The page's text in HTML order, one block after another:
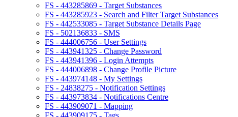
FS - 443285869 - Target Substances
FS - 443285923 - Search and Filter Target Substances
FS - 442533085 - Target Substance Details Page
FS - 502136833 - SMS
FS - 444006756 - User Settings
FS - 443941325 - Change Password
FS - 443941396 - Login Attempts
FS - 444006898 - Change Profile Picture
FS - 443974148 - My Settings
FS - 24838275 - Notification Settings
FS - 443973834 - Notifications Centre
FS - 443909071 - Mapping
FS - 443909175 - Tags

.....

Problem description
From the line containing "FS - 444006898 - Change Profile Picture" down to the last line of the records, transcribe every line exactly and add nothing else.

Your response
FS - 444006898 - Change Profile Picture
FS - 443974148 - My Settings
FS - 24838275 - Notification Settings
FS - 443973834 - Notifications Centre
FS - 443909071 - Mapping
FS - 443909175 - Tags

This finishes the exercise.